# ABOUT THIS TASK:
The records appear below. Copy each one exactly.

# DATA SHOWN:

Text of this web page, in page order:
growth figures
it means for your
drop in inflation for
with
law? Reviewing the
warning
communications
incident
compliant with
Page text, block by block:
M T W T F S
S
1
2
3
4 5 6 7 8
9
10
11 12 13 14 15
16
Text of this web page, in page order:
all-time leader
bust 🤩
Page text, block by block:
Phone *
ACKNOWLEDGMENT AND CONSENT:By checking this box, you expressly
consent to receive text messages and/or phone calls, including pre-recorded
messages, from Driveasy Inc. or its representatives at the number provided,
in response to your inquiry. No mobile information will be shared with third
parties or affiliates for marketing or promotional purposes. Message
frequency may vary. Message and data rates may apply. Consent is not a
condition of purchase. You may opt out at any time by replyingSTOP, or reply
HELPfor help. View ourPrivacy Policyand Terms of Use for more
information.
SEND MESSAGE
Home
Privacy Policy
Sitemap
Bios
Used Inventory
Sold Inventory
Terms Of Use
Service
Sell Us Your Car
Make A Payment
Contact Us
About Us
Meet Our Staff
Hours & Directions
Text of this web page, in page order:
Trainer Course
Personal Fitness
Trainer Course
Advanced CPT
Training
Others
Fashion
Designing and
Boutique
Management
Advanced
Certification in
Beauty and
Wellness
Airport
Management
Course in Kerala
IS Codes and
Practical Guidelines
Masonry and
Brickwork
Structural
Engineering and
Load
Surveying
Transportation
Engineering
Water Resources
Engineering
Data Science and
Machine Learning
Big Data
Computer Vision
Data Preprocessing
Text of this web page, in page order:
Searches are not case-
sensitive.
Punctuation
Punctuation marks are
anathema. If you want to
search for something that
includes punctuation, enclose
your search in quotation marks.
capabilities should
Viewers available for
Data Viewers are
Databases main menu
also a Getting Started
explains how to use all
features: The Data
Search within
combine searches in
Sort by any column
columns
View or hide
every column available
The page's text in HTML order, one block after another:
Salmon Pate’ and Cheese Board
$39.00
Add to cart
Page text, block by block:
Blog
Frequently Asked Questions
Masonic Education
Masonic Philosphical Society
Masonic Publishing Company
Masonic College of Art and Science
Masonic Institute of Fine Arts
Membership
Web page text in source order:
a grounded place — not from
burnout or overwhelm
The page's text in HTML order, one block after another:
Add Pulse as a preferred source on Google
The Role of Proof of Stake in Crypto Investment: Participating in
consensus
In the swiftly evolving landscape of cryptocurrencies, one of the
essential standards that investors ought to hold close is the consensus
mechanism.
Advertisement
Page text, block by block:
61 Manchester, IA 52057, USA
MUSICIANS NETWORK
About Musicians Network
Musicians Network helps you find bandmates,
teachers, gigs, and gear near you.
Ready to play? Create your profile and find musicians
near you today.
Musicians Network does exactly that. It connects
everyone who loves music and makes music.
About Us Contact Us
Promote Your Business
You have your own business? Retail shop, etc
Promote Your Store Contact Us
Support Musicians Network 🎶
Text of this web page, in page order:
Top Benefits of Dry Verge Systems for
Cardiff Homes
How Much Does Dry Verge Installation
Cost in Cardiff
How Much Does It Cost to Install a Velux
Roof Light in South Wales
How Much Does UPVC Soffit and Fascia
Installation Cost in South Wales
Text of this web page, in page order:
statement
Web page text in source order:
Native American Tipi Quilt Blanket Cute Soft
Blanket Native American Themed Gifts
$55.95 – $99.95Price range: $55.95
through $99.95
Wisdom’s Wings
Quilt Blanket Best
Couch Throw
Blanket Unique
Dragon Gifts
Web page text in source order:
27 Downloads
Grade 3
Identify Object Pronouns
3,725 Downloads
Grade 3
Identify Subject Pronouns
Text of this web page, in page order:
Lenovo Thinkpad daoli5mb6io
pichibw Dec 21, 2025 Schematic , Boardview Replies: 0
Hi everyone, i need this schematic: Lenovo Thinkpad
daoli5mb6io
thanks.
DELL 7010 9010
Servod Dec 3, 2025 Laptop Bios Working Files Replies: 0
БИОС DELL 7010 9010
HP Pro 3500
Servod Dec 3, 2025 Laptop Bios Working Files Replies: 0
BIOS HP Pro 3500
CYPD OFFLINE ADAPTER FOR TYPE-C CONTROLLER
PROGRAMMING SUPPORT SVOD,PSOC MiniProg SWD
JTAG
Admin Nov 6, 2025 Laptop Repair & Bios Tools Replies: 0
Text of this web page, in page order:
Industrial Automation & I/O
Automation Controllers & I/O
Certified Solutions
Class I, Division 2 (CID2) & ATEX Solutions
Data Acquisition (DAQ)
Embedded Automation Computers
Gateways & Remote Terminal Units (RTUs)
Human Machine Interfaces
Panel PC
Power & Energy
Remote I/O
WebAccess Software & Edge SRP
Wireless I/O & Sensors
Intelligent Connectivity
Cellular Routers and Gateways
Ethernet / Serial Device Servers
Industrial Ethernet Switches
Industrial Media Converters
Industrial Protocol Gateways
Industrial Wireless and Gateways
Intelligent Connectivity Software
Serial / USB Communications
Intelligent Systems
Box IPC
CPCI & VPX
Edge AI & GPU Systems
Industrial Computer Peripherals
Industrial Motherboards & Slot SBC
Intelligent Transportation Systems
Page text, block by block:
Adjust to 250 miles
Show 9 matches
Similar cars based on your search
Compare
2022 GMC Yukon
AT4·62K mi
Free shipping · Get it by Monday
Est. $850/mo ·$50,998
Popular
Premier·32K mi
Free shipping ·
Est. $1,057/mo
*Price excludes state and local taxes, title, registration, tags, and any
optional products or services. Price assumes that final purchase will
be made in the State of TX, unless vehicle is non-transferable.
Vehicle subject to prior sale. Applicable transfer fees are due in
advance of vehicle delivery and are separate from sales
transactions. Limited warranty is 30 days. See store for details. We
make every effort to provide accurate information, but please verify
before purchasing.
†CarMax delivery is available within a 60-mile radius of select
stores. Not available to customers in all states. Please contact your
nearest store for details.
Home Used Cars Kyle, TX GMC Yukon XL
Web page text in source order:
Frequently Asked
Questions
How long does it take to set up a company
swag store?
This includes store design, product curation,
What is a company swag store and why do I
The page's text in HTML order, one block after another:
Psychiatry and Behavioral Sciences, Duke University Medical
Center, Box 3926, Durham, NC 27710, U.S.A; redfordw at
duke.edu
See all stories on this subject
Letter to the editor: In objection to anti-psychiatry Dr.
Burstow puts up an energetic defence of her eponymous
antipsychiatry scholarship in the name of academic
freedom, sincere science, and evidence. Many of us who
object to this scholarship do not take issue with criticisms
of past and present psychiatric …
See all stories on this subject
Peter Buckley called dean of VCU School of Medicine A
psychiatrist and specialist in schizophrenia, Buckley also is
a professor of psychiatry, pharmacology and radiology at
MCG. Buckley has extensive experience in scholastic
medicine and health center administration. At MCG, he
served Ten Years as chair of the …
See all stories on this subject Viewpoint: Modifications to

# EXERCISE OUTPUT:
Text of this web page, in page order:
growth figures
it means for your
drop in inflation for
with
law? Reviewing the
warning
communications
incident
compliant with
Page text, block by block:
M T W T F S
S
1
2
3
4 5 6 7 8
9
10
11 12 13 14 15
16
Text of this web page, in page order:
all-time leader
bust 🤩
Page text, block by block:
Phone *
ACKNOWLEDGMENT AND CONSENT:By checking this box, you expressly
consent to receive text messages and/or phone calls, including pre-recorded
messages, from Driveasy Inc. or its representatives at the number provided,
in response to your inquiry. No mobile information will be shared with third
parties or affiliates for marketing or promotional purposes. Message
frequency may vary. Message and data rates may apply. Consent is not a
condition of purchase. You may opt out at any time by replyingSTOP, or reply
HELPfor help. View ourPrivacy Policyand Terms of Use for more
information.
SEND MESSAGE
Home
Privacy Policy
Sitemap
Bios
Used Inventory
Sold Inventory
Terms Of Use
Service
Sell Us Your Car
Make A Payment
Contact Us
About Us
Meet Our Staff
Hours & Directions
Text of this web page, in page order:
Trainer Course
Personal Fitness
Trainer Course
Advanced CPT
Training
Others
Fashion
Designing and
Boutique
Management
Advanced
Certification in
Beauty and
Wellness
Airport
Management
Course in Kerala
IS Codes and
Practical Guidelines
Masonry and
Brickwork
Structural
Engineering and
Load
Surveying
Transportation
Engineering
Water Resources
Engineering
Data Science and
Machine Learning
Big Data
Computer Vision
Data Preprocessing
Text of this web page, in page order:
Searches are not case-
sensitive.
Punctuation
Punctuation marks are
anathema. If you want to
search for something that
includes punctuation, enclose
your search in quotation marks.
capabilities should
Viewers available for
Data Viewers are
Databases main menu
also a Getting Started
explains how to use all
features: The Data
Search within
combine searches in
Sort by any column
columns
View or hide
every column available
The page's text in HTML order, one block after another:
Salmon Pate’ and Cheese Board
$39.00
Add to cart
Page text, block by block:
Blog
Frequently Asked Questions
Masonic Education
Masonic Philosphical Society
Masonic Publishing Company
Masonic College of Art and Science
Masonic Institute of Fine Arts
Membership
Web page text in source order:
a grounded place — not from
burnout or overwhelm
The page's text in HTML order, one block after another:
Add Pulse as a preferred source on Google
The Role of Proof of Stake in Crypto Investment: Participating in
consensus
In the swiftly evolving landscape of cryptocurrencies, one of the
essential standards that investors ought to hold close is the consensus
mechanism.
Advertisement
Page text, block by block:
61 Manchester, IA 52057, USA
MUSICIANS NETWORK
About Musicians Network
Musicians Network helps you find bandmates,
teachers, gigs, and gear near you.
Ready to play? Create your profile and find musicians
near you today.
Musicians Network does exactly that. It connects
everyone who loves music and makes music.
About Us Contact Us
Promote Your Business
You have your own business? Retail shop, etc
Promote Your Store Contact Us
Support Musicians Network 🎶
Text of this web page, in page order:
Top Benefits of Dry Verge Systems for
Cardiff Homes
How Much Does Dry Verge Installation
Cost in Cardiff
How Much Does It Cost to Install a Velux
Roof Light in South Wales
How Much Does UPVC Soffit and Fascia
Installation Cost in South Wales
Text of this web page, in page order:
statement
Web page text in source order:
Native American Tipi Quilt Blanket Cute Soft
Blanket Native American Themed Gifts
$55.95 – $99.95Price range: $55.95
through $99.95
Wisdom’s Wings
Quilt Blanket Best
Couch Throw
Blanket Unique
Dragon Gifts
Web page text in source order:
27 Downloads
Grade 3
Identify Object Pronouns
3,725 Downloads
Grade 3
Identify Subject Pronouns
Text of this web page, in page order:
Lenovo Thinkpad daoli5mb6io
pichibw Dec 21, 2025 Schematic , Boardview Replies: 0
Hi everyone, i need this schematic: Lenovo Thinkpad
daoli5mb6io
thanks.
DELL 7010 9010
Servod Dec 3, 2025 Laptop Bios Working Files Replies: 0
БИОС DELL 7010 9010
HP Pro 3500
Servod Dec 3, 2025 Laptop Bios Working Files Replies: 0
BIOS HP Pro 3500
CYPD OFFLINE ADAPTER FOR TYPE-C CONTROLLER
PROGRAMMING SUPPORT SVOD,PSOC MiniProg SWD
JTAG
Admin Nov 6, 2025 Laptop Repair & Bios Tools Replies: 0
Text of this web page, in page order:
Industrial Automation & I/O
Automation Controllers & I/O
Certified Solutions
Class I, Division 2 (CID2) & ATEX Solutions
Data Acquisition (DAQ)
Embedded Automation Computers
Gateways & Remote Terminal Units (RTUs)
Human Machine Interfaces
Panel PC
Power & Energy
Remote I/O
WebAccess Software & Edge SRP
Wireless I/O & Sensors
Intelligent Connectivity
Cellular Routers and Gateways
Ethernet / Serial Device Servers
Industrial Ethernet Switches
Industrial Media Converters
Industrial Protocol Gateways
Industrial Wireless and Gateways
Intelligent Connectivity Software
Serial / USB Communications
Intelligent Systems
Box IPC
CPCI & VPX
Edge AI & GPU Systems
Industrial Computer Peripherals
Industrial Motherboards & Slot SBC
Intelligent Transportation Systems
Page text, block by block:
Adjust to 250 miles
Show 9 matches
Similar cars based on your search
Compare
2022 GMC Yukon
AT4·62K mi
Free shipping · Get it by Monday
Est. $850/mo ·$50,998
Popular
Premier·32K mi
Free shipping ·
Est. $1,057/mo
*Price excludes state and local taxes, title, registration, tags, and any
optional products or services. Price assumes that final purchase will
be made in the State of TX, unless vehicle is non-transferable.
Vehicle subject to prior sale. Applicable transfer fees are due in
advance of vehicle delivery and are separate from sales
transactions. Limited warranty is 30 days. See store for details. We
make every effort to provide accurate information, but please verify
before purchasing.
†CarMax delivery is available within a 60-mile radius of select
stores. Not available to customers in all states. Please contact your
nearest store for details.
Home Used Cars Kyle, TX GMC Yukon XL
Web page text in source order:
Frequently Asked
Questions
How long does it take to set up a company
swag store?
This includes store design, product curation,
What is a company swag store and why do I
The page's text in HTML order, one block after another:
Psychiatry and Behavioral Sciences, Duke University Medical
Center, Box 3926, Durham, NC 27710, U.S.A; redfordw at
duke.edu
See all stories on this subject
Letter to the editor: In objection to anti-psychiatry Dr.
Burstow puts up an energetic defence of her eponymous
antipsychiatry scholarship in the name of academic
freedom, sincere science, and evidence. Many of us who
object to this scholarship do not take issue with criticisms
of past and present psychiatric …
See all stories on this subject
Peter Buckley called dean of VCU School of Medicine A
psychiatrist and specialist in schizophrenia, Buckley also is
a professor of psychiatry, pharmacology and radiology at
MCG. Buckley has extensive experience in scholastic
medicine and health center administration. At MCG, he
served Ten Years as chair of the …
See all stories on this subject Viewpoint: Modifications to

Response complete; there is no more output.